Objective: In this study we report the complete genome sequence of a hypervirulent ST65 Klebsiella pneumoniae isolate harbouring mcr-8 from China. The aim was to investigate its molecular characteristics and resistance mechanisms.

Methods: Colistin-resistant hypervirulent K. pneumonia was isolated from an in-patient in China. The entire genome was sequenced on the Illumina NovaSeq 6000 System and long-read ONT Platform. De novo assembly was conducted using SPAdes and Unicycler. S1 nuclease pulsed-field gel electrophoresis, Southern blot, and antimicrobial susceptibility testing were performed. Sequence type, antimicrobial resistance, and virulence-related genes were predicted from the sequence. Circular maps of multiple plasmid comparisons were drawn by the BLAST Ring Image.

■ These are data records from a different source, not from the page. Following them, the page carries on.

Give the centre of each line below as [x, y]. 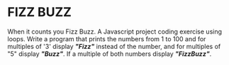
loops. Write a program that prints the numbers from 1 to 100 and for [107, 38]
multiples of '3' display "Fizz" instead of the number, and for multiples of [114, 46]
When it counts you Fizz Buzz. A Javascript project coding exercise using [114, 31]
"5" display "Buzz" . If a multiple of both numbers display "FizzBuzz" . [110, 54]
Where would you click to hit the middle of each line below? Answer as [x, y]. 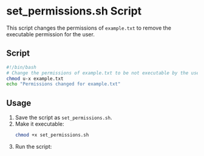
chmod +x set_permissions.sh [52, 135]
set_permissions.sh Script [74, 11]
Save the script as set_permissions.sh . [63, 118]
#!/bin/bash [21, 67]
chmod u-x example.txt [35, 79]
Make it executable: [39, 124]
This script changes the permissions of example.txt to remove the [89, 28]
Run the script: [33, 146]
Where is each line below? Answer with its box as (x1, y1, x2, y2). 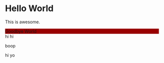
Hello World (5, 3, 54, 14)
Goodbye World (5, 28, 37, 34)
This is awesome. (5, 19, 41, 25)

Results: The complete genome sequence of K. pneumoniae ACESH00926 consists of one chromosome and two plasmids. ACESH00926 belongs to K2 ST65 according to multilocus sequence typing. ACESH00926 also showed high resistance to colistin (MIC >8 µg/mL). Several ARGs were identified, including the mobile colistin-resistant gene, mcr-8, which was located in an IncFIl(K)/IncFIA(HI1)-type plasmid. The larger plasmid was a pK244-like virulence plasmid that carries a series of virulence genes, such as regulators of the mucoid phenotype (rmpA and rmpA2), salmochelin siderophore biosynthesis (iroB), ABC transporter (iroC), ferric aerobactin receptor (iutA), aerobactin siderophore biosynthesis protein (iucC), and aerobactin synthetase (iucA)-encoded genes, in addition to another plasmid carrying mcr-8 with a conserved genetic context (dgkA-sasA-copR-mcr-8-ccdA-ccdB-xerD-repE-parM-umuC-lexA-klcA).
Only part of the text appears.